I ask her to take the chair but she flatly refuses, so the two of us talk standing up. She told me her story.
“My name is Alba, I am single and I take care of my granddaughter; we are both sponsored,” she said. “I make bread and sugar donuts and sell them on the streets. I like to look nice, to see myself pretty. I have been sponsored for a little more than a year. Before that, I would go out in the afternoons and sit in my chair to watch the women who said they were from Unbound pass by, and I would say, ‘What could that be?’ And I would see them happy, laughing and talking. And I saw that they met in the houses, and they looked so happy. And I thought, 'Oh, my God, how am I not part of what they call Unbound, how do they not invite me so that I can go, too, and not be so alone, and laugh like they do?'
We celebrate our birthdays! I never, never in my life had anyone celebrate a birthday for me.
— ALBA, SPONSORED ELDER
“They take care of us a lot, they give us talks, and we sing and dance, and I already have friends. They are all my friends; I'm not alone anymore. And you know what? We celebrate our birthdays! I never, never in my life had anyone celebrate a birthday for me. They sang 'Happy Birthday' to me, I blew out the candles, we cut the cake, they hugged me, we danced. It was so beautiful!
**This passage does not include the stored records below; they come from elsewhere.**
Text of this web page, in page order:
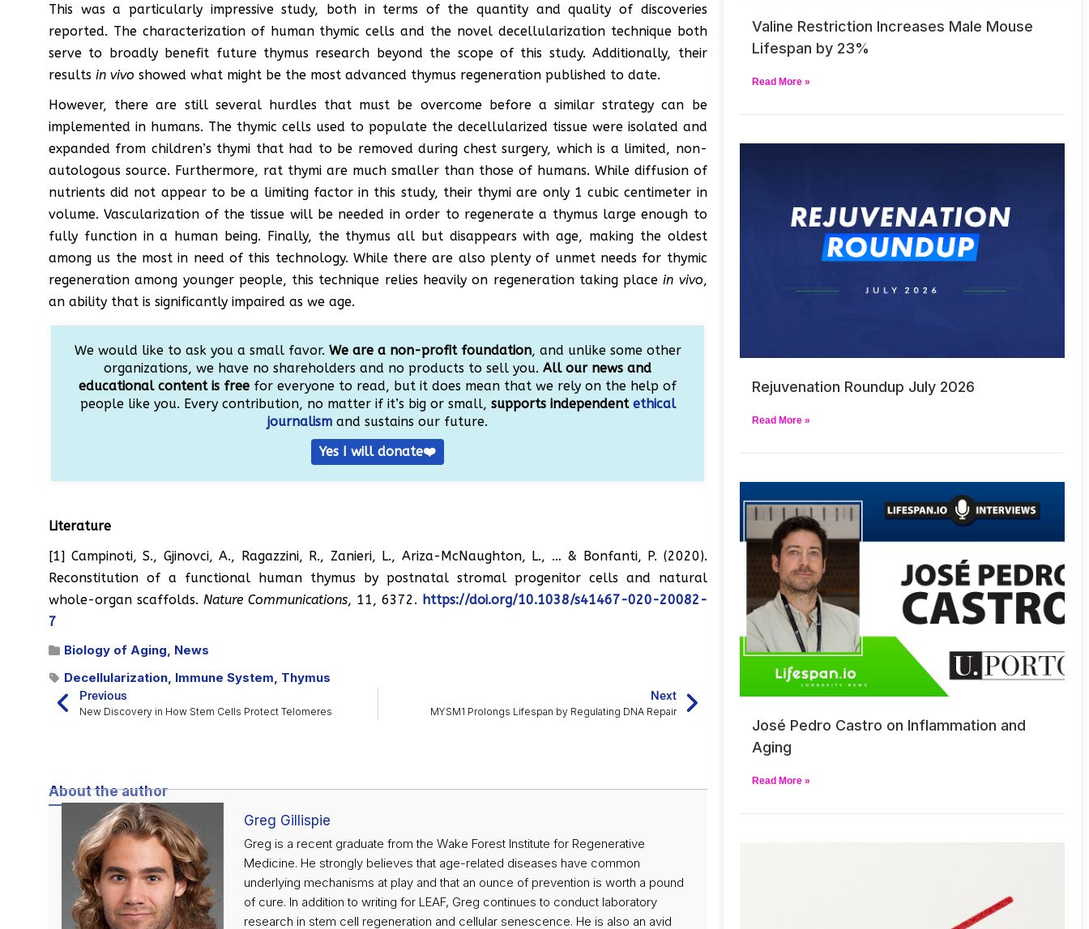
This was a particularly impressive study, both in terms of the quantity and quality of discoveries
reported. The characterization of human thymic cells and the novel decellularization technique both
serve to broadly benefit future thymus research beyond the scope of this study. Additionally, their
results in vivo showed what might be the most advanced thymus regeneration published to date.
However, there are still several hurdles that must be overcome before a similar strategy can be
implemented in humans. The thymic cells used to populate the decellularized tissue were isolated and
expanded from children’s thymi that had to be removed during chest surgery, which is a limited, non-
autologous source. Furthermore, rat thymi are much smaller than those of humans. While diffusion of
nutrients did not appear to be a limiting factor in this study, their thymi are only 1 cubic centimeter in
volume. Vascularization of the tissue will be needed in order to regenerate a thymus large enough to
fully function in a human being. Finally, the thymus all but disappears with age, making the oldest
among us the most in need of this technology. While there are also plenty of unmet needs for thymic
regeneration among younger people, this technique relies heavily on regeneration taking placein vivo,
an ability that is significantly impaired as we age.
We would like to ask you a small favor. We are a non-profit foundation, and unlike some other
organizations, we have no shareholders and no products to sell you.All our news and
educational content is free for everyone to read, but it does mean that we rely on the help of
people like you. Every contribution, no matter if it’s big or small, supports independent ethical
journalism and sustains our future.
Yes I will donate❤️
Literature
[1] Campinoti, S., Gjinovci, A., Ragazzini, R., Zanieri, L., Ariza-McNaughton, L., … & Bonfanti, P. (2020).
Reconstitution of a functional human thymus by postnatal stromal progenitor cells and natural
whole-organ scaffolds. Nature Communications, 11, 6372. https://doi.org/10.1038/s41467-020-20082-
7
Biology of Aging News
Decellularization Immune System Thymus
Previous
New Discovery in How Stem Cells Protect Telomeres
Next
MYSM1 Prolongs Lifespan by Regulating DNA Repair
About the author
Greg Gillispie
Greg is a recent graduate from the Wake Forest Institute for Regenerative
Medicine. He strongly believes that age-related diseases have common
underlying mechanisms at play and that an ounce of prevention is worth a pound
of cure. In addition to writing for LEAF, Greg continues to conduct laboratory
research in stem cell regeneration and cellular senescence. He is also an avid
Valine Restriction Increases Male Mouse
Lifespan by 23%
Read More »
Rejuvenation Roundup July 2026
Read More »
José Pedro Castro on Inflammation and
Aging
Read More »
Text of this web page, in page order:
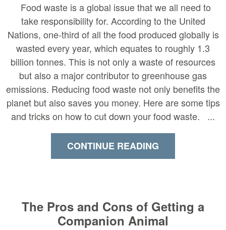
Food waste is a global issue that we all need to
take responsibility for. According to the United
Nations, one-third of all the food produced globally is
wasted every year, which equates to roughly 1.3
billion tonnes. This is not only a waste of resources
but also a major contributor to greenhouse gas
emissions. Reducing food waste not only benefits the
planet but also saves you money. Here are some tips
and tricks on how to cut down your food waste. ...
CONTINUE READING
The Pros and Cons of Getting a
Companion Animal
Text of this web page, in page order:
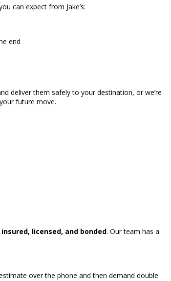
can expect from Jake’s:
end
deliver them safely to your destination, or we’re
future move.
insured, licensed, and bonded. Our team has a
over the phone and then demand double
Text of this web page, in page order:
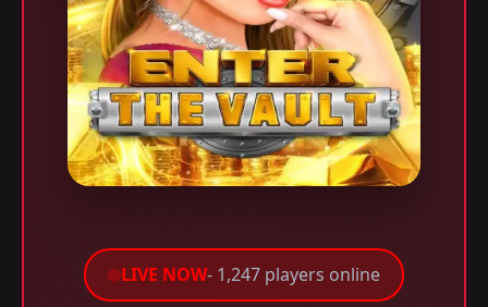
LIVE NOW- 1,247 players online
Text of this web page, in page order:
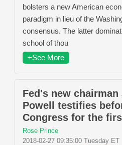
bolsters a new American
paradigm in lieu of the
consensus. The latter
school of thou
+See More
Fed's new chairman
Powell testifies
Congress for the
Rose Prince
2018-02-27 09:35:00 Tuesday ET
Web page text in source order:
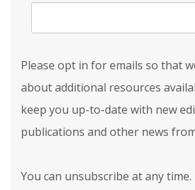
Please opt in for emails so that
about additional resources
keep you up-to-date with new
publications and other news from
You can unsubscribe at any
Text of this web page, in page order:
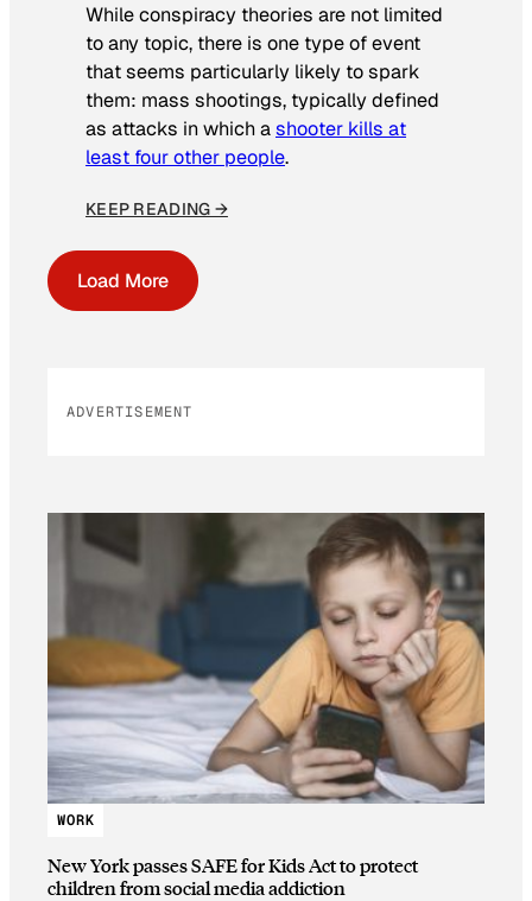
While conspiracy theories are not limited
to any topic, there is one type of event
that seems particularly likely to spark
them: mass shootings, typically defined
as attacks in which ashooter kills at
least four other people.
KEEP READING →
Load More
ADVERTISEMENT
WORK
New York passes SAFE for Kids Act to protect
children from social media addiction
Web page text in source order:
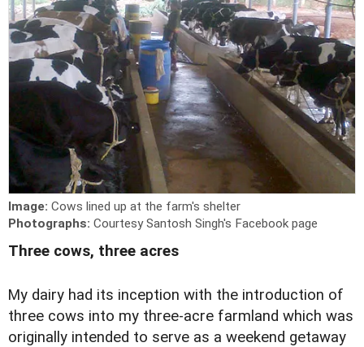
Image: Cows lined up at the farm's shelter
Photographs: Courtesy Santosh Singh's Facebook page
Three cows, three acres
My dairy had its inception with the introduction of
three cows into my three-acre farmland which was
originally intended to serve as a weekend getaway
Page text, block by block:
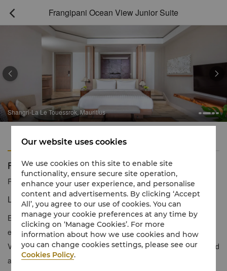
 Frangipani Ocean View Junior Suite
Shangri-La Le Touessrok, Mauritius
 
Features
Frangipani Ocean View Junior Suite
Reservation number 1 866 565 5050
Luxury resort-style living with uninterrupted ocean views
Enjoy breathtaking ocean views from your private balcony and
exclusive benefits when you stay in our chic Frangipani Ocean
View Junior Suites. Situated on an islet with a secluded beach and
adult's-only swimming pool, this is resort-style living at its best.
Our website uses cookies
We use cookies on this site to enable site
functionality, ensure secure site operation,
enhance your user experience, and personalise
content and advertisements. By clicking ‘Accept
All’, you agree to our use of cookies. You can
manage your cookie preferences at any time by
clicking on ‘Manage Cookies’. For more
information about how we use cookies and how
you can change cookies settings, please see our
Cookies Policy.
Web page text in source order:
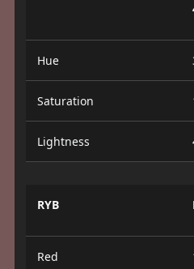
Hue
Saturation
Lightness
RYB
Red
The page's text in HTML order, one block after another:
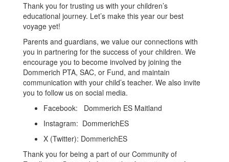
Thank you for trusting us with your children’s
educational journey. Let’s make this year our best
voyage yet!
Parents and guardians, we value our connections with
you in partnering for the success of your children. We
encourage you to become involved by joining the
Dommerich PTA, SAC, or Fund, and maintain
communication with your child’s teacher. We also invite
you to follow us on social media.
Facebook: Dommerich ES Maitland
Instagram: DommerichES
X (Twitter): DommerichES
Thank you for being a part of our Community of
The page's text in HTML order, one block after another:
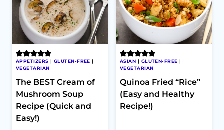
APPETIZERS | GLUTEN-FREE |
VEGETARIAN
The BEST Cream of
Mushroom Soup
Recipe (Quick and
Easy!)
ASIAN | GLUTEN-FREE |
VEGETARIAN
Quinoa Fried “Rice”
(Easy and Healthy
Recipe!)
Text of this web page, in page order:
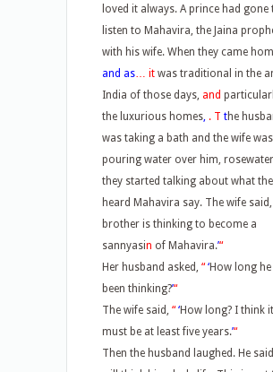
loved it always. A prince had gone
listen to Mahavira, the Jaina
with his wife. When they came
and as… it was traditional in the
India of those days, and
the luxurious homes, . T the
was taking a bath and the wife was
pouring water over him,
they started talking about what
heard Mahavira say. The wife said,
brother is thinking to become a
sannyasin of Mahavira.’“
Her husband asked, “ ‘How long he
been thinking?’“
The wife said, “ ‘How long? I think it
must be at least five years.’“
Then the husband laughed. He
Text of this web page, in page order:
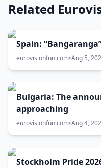
Related
Spain:
eurovisionfun.com•Aug 5,
Bulgaria: The
approaching
eurovisionfun.com•Aug 4,
Stockholm Pride
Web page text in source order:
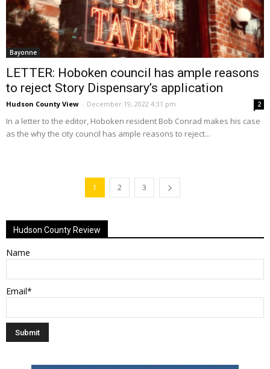
Bayonne
LETTER: Hoboken council has ample reasons
to reject Story Dispensary’s application
Hudson County View - December 19, 2022 4:31 pm 2
In a letter to the editor, Hoboken resident Bob Conrad makes his case
as the why the city council has ample reasons to reject...
1 2 3
Hudson County Review
Name
Email*
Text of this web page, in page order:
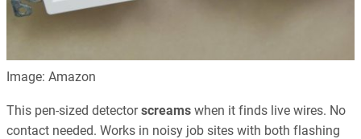
Image: Amazon
This pen-sized detectorscreams when it finds live wires. No
contact needed. Works in noisy job sites with both flashing
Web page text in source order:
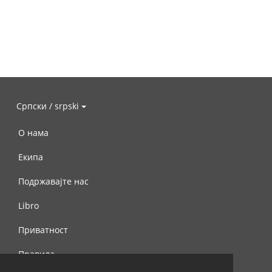
Српски / srpski
О нама
Екипа
Подржавајте нас
Libro
Приватност
Правила
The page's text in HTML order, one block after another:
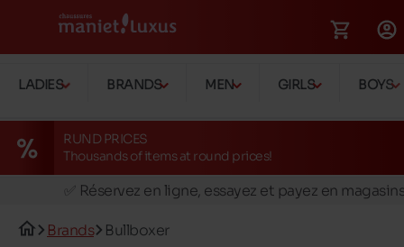
LADIES BRANDS MEN GIRLS BOYS
RUND PRICES
Thousands of items at round prices!
🚛 Livraison gratuite en magasins
✅ Réservez en ligne, essayez et payez en
Brands Bullboxer
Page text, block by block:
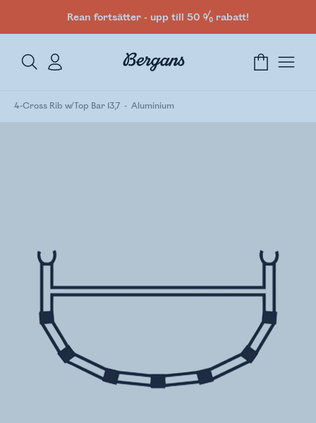
Rean fortsätter - upp till 50 % rabatt!
4-Cross Rib w/Top Bar 13,7 Aluminium
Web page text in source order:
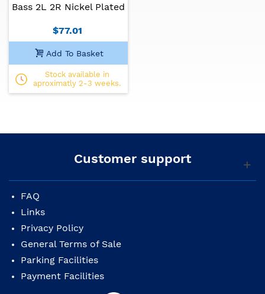
Bass 2L 2R Nickel Plated
$77.01
Add To Basket
Stock available in
aproximatly 2-3 weeks.
Customer support
FAQ
Links
Privacy Policy
General Terms of Sale
Parking Facilities
Payment Facilities
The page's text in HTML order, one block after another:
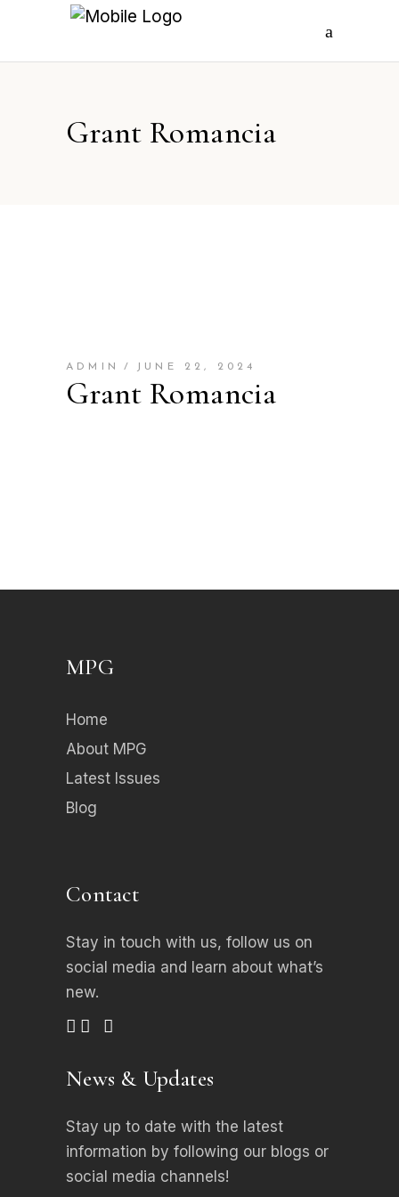
Grant Romancia
ADMIN JUNE 22, 2024
Grant Romancia
MPG
Home
About MPG
Latest Issues
Blog
Contact
Stay in touch with us, follow us on
social media and learn about what’s
new.
News & Updates
Stay up to date with the latest
information by following our blogs or
social media channels!
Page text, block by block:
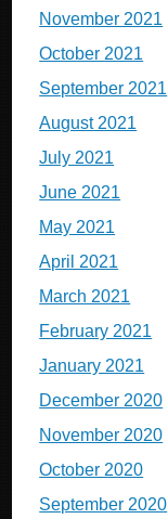
November 2021
October 2021
September 2021
August 2021
July 2021
June 2021
May 2021
April 2021
March 2021
February 2021
January 2021
December 2020
November 2020
October 2020
September 2020

"Now, I no longer sit down to watch them go by, I no longer feel alone. Now I walk with them, talk and laugh with them, and I, who have never had friends, have a lot of friends!”
Doña Alba will be forever etched in my heart. I know that I live in deep gratitude for all the life lessons that this beautiful woman represents — including what it means for someone to be celebrated by friends.